Первый из этих памятников – это анонимные "Золотые стихи", наполненные на первый взгляд сплошной моралистикой и потому как будто бы Не имеющие отношения к эстетике. Памятник относится приблизительно к I в. до н.э. Однако в контексте всего неопифагореизма, да и в контексте всей античной мысли, эту моралистику ни в каком случае нельзя понимать в европейском смысле слова. Тут кроется свое собственное космологическое представление, да и все содержащиеся здесь "моральные" предписания обладают характером общепифагорейских предписаний о чистоте и внутренней аскезе человеческого поведения. Это какой-то, мы бы сказали, античный монашеский устав. Эллинизм сказывается здесь не столько в содержании отдельных предписаний, сколько в общей, весьма продуманной и ставшей каким-то кодексом человеческого поведения философии, так что рефлексия здесь даже берет верх над содержанием предписаний.

Другой писатель – на этот раз здесь уже не аноним, но вполне историческая личность – это знаменитый Аполлоний Тианский (I в. н.э.). У него имеются кое-какие философские суждения, но он знаменит вовсе не своей теорией. Это был весьма экспансивный, до самой настоящей патологии возбужденный человек, сознававший себя волшебником, магом, чудотворцем и проводивший свою жизнь то в аскетизме, то в каких-то фантастических предприятиях, мечтавший быть богом или богочеловеком и совершенно выходивший за рамки всякого нормального человеческого поведения. Писатель III в. н.э. Флавий Филострат изобразил его жизнь в сочинении, которое производит впечатление самого настоящего фантастического романа. Несомненно, у Филострата было много выдумок, и вообще образ этого странного неопифагорейца Аполлония Тианского и при его жизни и в сознании потомства оброс неимоверной фантастикой и разного рода сказочными представлениями. Но всякий историк знает, что в таких легендарных и полумифических личностях ни в каком случае нельзя считать все только одной выдумкой. Несомненно, вся эта экстравагантность поведения Аполлония Тианского была в значительной мере свойственна ему самому вполне реально и вполне исторически. И поэтому, нисколько не отвечая за всю романистику у Филострата, современные исследователи всегда находят те или иные фантастические черты или черты романтического приключенчества уже и в самом Аполлонии Тианском, этом чудаке и психопате I в. н.э.

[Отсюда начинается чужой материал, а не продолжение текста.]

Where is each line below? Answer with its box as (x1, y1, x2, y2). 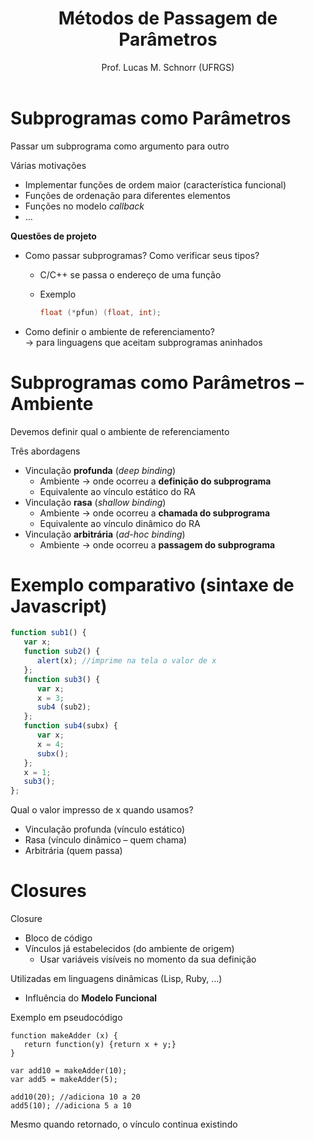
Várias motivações (10, 159, 87, 171)
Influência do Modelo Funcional (24, 992, 158, 1004)
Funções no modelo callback (24, 200, 145, 212)
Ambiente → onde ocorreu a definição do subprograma (39, 475, 272, 487)
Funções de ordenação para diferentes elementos (24, 189, 231, 201)
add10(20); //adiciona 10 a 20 (10, 1092, 141, 1102)
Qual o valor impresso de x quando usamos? (10, 804, 194, 816)
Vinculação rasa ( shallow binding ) (24, 496, 167, 508)
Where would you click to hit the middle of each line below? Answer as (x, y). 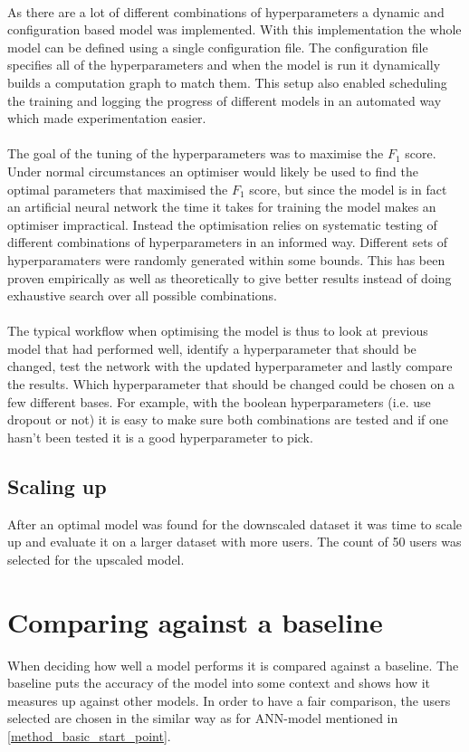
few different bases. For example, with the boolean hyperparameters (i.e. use (219, 401)
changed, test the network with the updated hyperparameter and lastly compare (230, 366)
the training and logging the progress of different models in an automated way (225, 100)
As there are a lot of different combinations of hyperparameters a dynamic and (226, 11)
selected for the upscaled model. (96, 559)
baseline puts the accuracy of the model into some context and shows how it (219, 683)
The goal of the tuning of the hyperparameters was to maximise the (196, 153)
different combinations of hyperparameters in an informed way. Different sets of (228, 242)
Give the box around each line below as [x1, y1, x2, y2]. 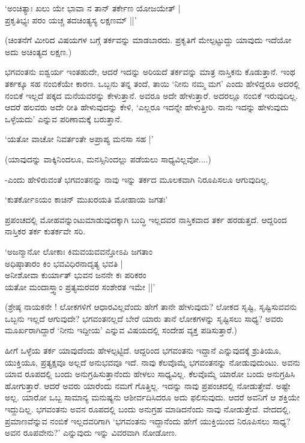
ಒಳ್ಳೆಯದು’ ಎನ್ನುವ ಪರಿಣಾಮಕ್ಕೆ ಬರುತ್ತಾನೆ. [5, 112, 122, 125]
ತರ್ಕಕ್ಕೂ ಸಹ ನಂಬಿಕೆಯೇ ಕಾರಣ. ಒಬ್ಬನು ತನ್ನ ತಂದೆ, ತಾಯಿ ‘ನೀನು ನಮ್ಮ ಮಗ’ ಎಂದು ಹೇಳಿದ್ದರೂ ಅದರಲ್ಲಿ [5, 77, 300, 89]
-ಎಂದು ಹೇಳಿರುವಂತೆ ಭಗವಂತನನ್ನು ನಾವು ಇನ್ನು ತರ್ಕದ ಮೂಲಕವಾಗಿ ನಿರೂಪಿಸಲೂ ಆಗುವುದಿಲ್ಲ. [5, 173, 270, 185]
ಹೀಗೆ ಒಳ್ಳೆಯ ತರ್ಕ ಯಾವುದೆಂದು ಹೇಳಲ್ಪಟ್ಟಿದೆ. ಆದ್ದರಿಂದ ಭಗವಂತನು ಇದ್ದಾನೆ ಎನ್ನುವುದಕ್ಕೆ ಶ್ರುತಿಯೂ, [5, 344, 281, 357]
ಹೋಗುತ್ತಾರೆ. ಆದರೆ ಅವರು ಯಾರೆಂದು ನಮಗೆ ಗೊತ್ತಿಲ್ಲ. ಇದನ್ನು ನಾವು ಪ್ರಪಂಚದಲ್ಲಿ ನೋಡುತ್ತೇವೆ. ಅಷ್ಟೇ [5, 379, 291, 391]
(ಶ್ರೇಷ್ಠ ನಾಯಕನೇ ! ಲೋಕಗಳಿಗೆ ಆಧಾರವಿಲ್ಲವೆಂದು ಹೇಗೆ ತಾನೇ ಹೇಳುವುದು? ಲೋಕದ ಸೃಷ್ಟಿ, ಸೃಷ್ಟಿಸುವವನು [5, 300, 297, 313]
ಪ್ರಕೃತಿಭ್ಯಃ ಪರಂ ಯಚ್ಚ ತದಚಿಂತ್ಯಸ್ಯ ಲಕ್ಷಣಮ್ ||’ [5, 13, 137, 26]
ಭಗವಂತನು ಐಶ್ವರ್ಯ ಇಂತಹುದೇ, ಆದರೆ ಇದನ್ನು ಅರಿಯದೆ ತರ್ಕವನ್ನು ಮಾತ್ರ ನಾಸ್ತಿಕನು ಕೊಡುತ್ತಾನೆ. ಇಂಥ [5, 65, 295, 78]
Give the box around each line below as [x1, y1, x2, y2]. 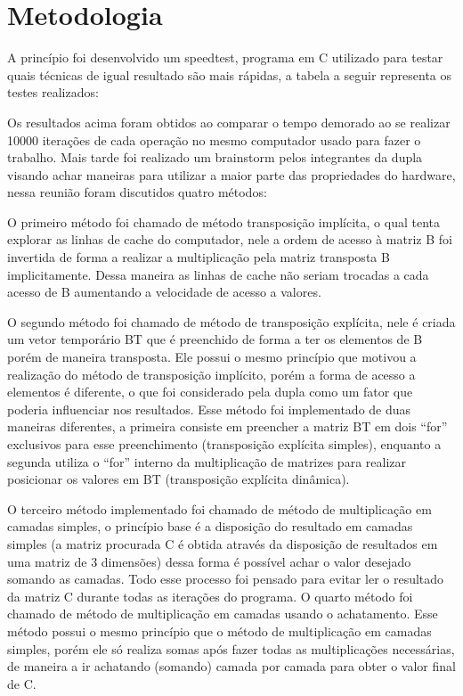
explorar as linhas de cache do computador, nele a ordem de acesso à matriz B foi [7, 230, 452, 249]
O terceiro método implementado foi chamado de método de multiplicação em [7, 499, 432, 518]
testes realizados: [7, 83, 99, 102]
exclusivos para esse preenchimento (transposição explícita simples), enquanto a [7, 435, 442, 453]
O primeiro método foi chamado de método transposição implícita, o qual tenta [7, 212, 440, 231]
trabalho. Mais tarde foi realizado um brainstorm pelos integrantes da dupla [7, 148, 423, 167]
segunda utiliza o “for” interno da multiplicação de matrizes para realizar [7, 452, 406, 471]
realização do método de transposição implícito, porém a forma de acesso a [7, 364, 416, 383]
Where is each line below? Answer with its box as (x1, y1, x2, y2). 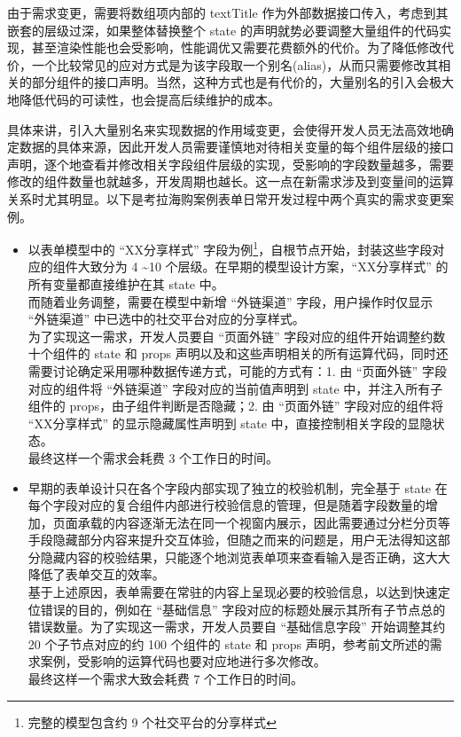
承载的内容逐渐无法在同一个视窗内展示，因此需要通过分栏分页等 (77, 513, 450, 531)
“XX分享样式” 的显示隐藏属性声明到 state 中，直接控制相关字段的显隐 (27, 413, 433, 432)
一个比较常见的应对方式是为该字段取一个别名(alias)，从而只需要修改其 (31, 55, 439, 74)
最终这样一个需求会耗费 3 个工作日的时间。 (27, 448, 279, 467)
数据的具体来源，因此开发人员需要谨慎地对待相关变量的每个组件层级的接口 (19, 137, 454, 156)
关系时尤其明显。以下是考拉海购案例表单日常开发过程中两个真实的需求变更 (7, 189, 441, 208)
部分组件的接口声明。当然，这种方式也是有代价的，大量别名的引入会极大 (31, 73, 454, 91)
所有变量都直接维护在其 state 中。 (27, 274, 224, 293)
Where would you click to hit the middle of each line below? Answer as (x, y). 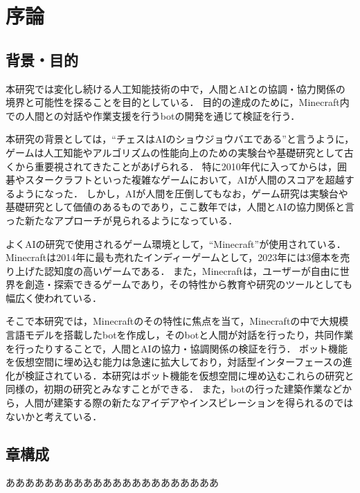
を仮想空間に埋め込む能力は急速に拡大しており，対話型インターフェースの (174, 362)
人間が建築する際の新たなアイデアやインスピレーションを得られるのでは (189, 403)
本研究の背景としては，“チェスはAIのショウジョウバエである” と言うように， (180, 139)
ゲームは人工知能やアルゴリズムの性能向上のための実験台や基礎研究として (175, 152)
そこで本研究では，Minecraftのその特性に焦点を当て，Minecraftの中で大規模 (177, 321)
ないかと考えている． (54, 416)
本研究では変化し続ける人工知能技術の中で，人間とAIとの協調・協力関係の (175, 88)
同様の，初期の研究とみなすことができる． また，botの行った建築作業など (174, 389)
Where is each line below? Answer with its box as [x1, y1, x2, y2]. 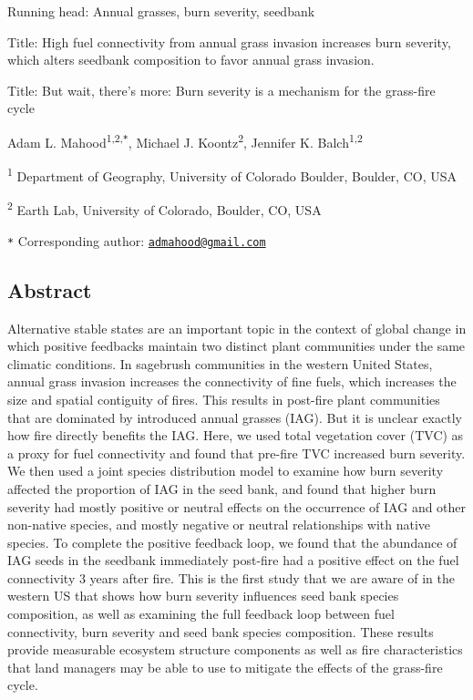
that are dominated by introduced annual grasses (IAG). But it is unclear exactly [7, 407, 462, 427]
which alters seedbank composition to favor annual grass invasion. [7, 50, 375, 69]
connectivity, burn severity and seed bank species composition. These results [7, 622, 434, 641]
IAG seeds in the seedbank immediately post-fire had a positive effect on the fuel [7, 551, 459, 570]
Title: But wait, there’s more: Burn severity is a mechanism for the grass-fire [7, 80, 436, 99]
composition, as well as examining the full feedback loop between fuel [7, 604, 395, 623]
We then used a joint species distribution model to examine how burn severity [7, 461, 444, 480]
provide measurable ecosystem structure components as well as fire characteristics [7, 640, 463, 659]
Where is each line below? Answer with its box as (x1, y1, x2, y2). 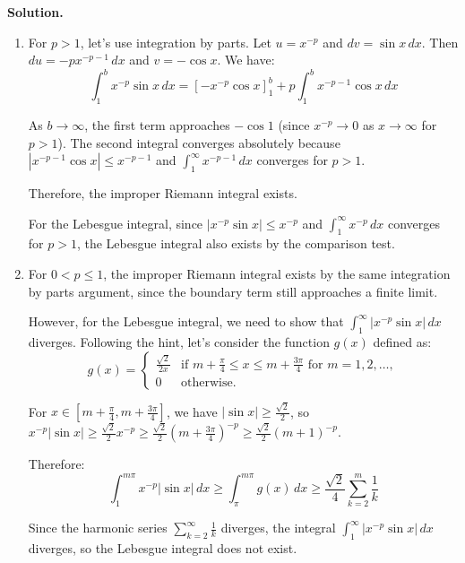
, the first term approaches (84, 116, 230, 134)
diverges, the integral (220, 518, 336, 537)
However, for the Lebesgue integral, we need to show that (28, 312, 344, 331)
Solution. (7, 3, 64, 21)
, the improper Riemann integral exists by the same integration (103, 264, 451, 283)
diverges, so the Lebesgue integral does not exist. (28, 539, 297, 558)
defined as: (373, 333, 432, 351)
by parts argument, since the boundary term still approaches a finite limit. (28, 281, 438, 300)
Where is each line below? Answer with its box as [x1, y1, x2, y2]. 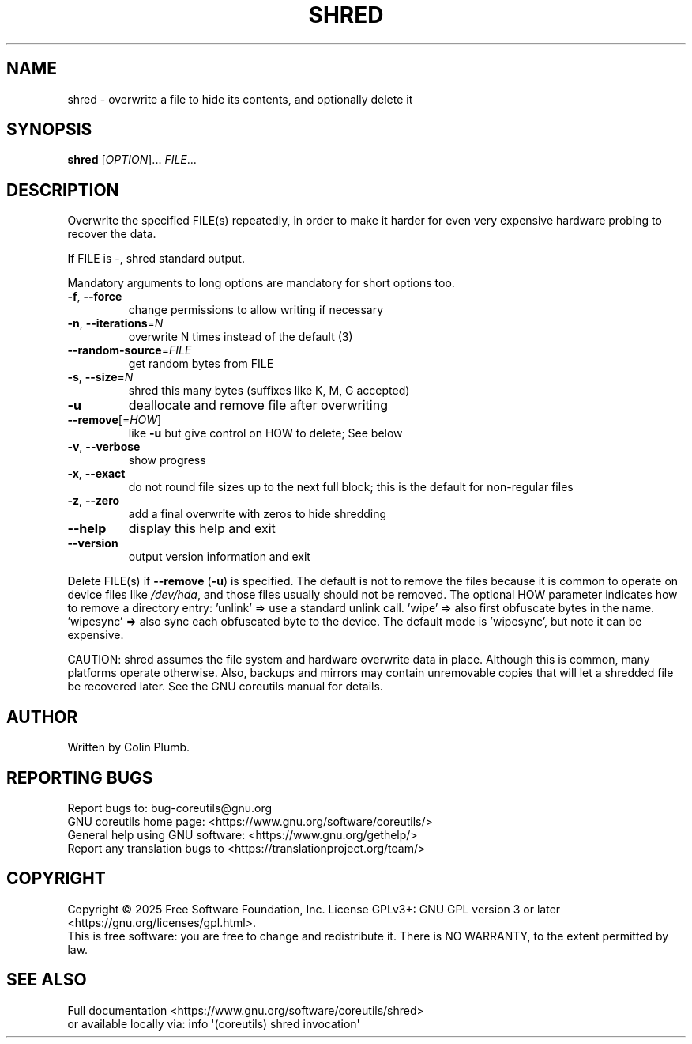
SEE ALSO [6, 970, 87, 990]
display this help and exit [128, 520, 276, 537]
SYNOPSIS [6, 119, 92, 140]
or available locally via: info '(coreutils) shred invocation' [67, 1016, 360, 1031]
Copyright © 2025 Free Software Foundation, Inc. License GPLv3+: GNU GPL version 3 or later [67, 902, 561, 916]
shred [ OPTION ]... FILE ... [67, 153, 197, 167]
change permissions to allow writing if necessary [128, 303, 384, 317]
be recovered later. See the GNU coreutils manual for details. [67, 679, 383, 694]
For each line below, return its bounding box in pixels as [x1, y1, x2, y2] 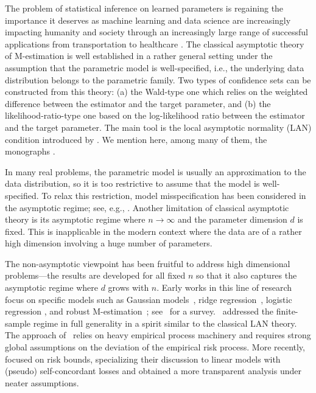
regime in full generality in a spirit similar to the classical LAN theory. [33, 316, 297, 329]
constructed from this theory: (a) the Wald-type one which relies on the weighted [5, 85, 308, 98]
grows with [108, 281, 149, 294]
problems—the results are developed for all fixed [5, 269, 186, 282]
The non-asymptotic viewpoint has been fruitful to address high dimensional [5, 257, 290, 270]
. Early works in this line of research [156, 281, 292, 294]
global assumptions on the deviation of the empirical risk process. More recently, [5, 341, 305, 353]
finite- [276, 305, 298, 318]
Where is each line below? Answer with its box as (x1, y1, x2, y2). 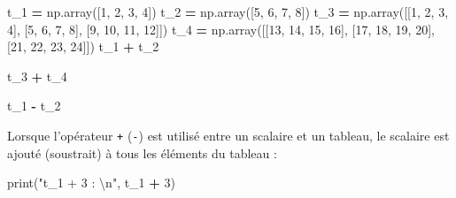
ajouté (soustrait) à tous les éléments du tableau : (7, 143, 277, 162)
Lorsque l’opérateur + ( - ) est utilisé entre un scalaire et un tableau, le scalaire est (7, 126, 450, 144)
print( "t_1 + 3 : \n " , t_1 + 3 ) (7, 173, 175, 192)
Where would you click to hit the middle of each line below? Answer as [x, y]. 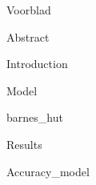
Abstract [28, 36]
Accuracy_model [48, 171]
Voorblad [29, 10]
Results [24, 144]
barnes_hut [35, 117]
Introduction [37, 64]
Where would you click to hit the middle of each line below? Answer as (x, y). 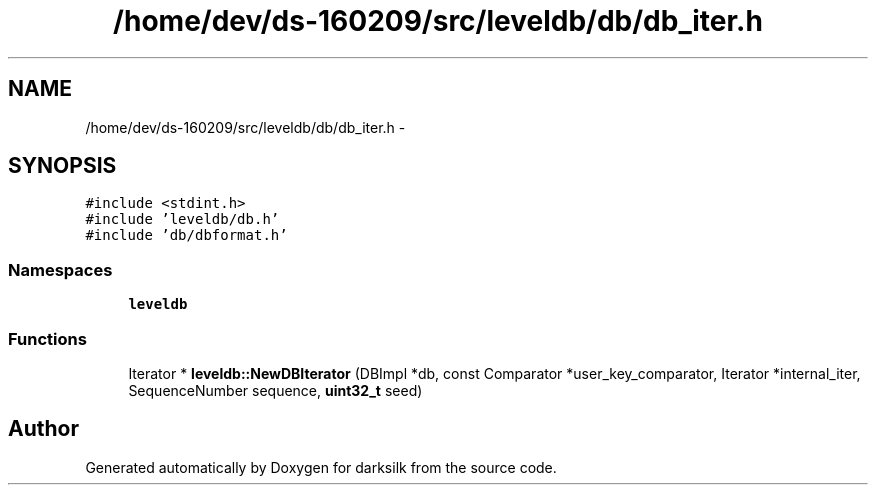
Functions (47, 338)
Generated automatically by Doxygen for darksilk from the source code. (321, 467)
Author (43, 429)
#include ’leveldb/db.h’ (182, 219)
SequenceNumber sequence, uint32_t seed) (275, 390)
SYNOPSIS (62, 166)
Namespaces (60, 269)
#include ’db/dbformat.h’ (186, 235)
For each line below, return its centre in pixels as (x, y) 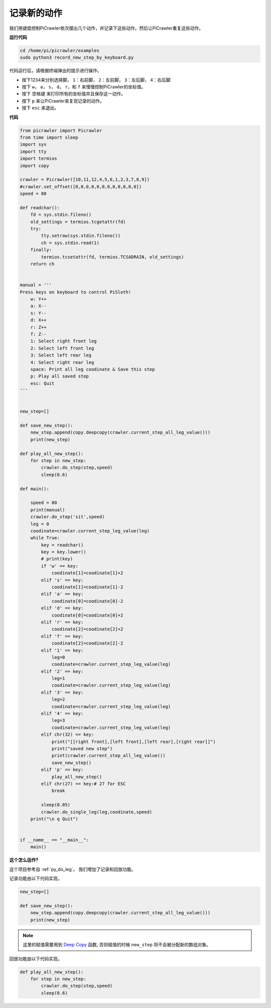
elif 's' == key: (62, 580)
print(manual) (48, 510)
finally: (41, 250)
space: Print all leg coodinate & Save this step (93, 369)
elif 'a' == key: (62, 594)
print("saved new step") (82, 749)
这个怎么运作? (24, 860)
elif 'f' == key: (62, 636)

Для нас фигура Аполлония Тианского важна потому, что в значительной мере она представляет собою полную противоположность той уравновешенной и глубоко аскетической моралистике, которую мы находим в "Золотых стихах". Это – одна из крайностей эллинистического субъективизма, как была таковой и аскетическая строгость "Золотых стихов". Неопифагореизм и так просуществовал уже два столетия. Его напряженная эстетика, то уравновешенная и созерцательная, то буйная и сумасшедшая, давала в период своего распадения именно эти патологические крайности. Эстетика "Золотых стихов" неимоверно высока и даже до такой степени, что является уже фактически невыполнимой. Но и образ Аполлония Тианского тоже чересчур эксцентричен и чересчур далек от обычных жизненных норм, и притом так, что даже переходит в самую настоящую психопатологию. Поэтому изложение жизни и поведения Аполлония Тианского, как это делает Флавий Филострат, мы тоже считаем необходимым при том широком понимании эстетики, которое имело место в течение всей античности.

Из указанных сейчас материалов мы изложим и проанализируем одно кратко и бегло, другое – подробнее, имея в виду определенный план и размеры, а значит, и запланированное содержание нашего настоящего тома.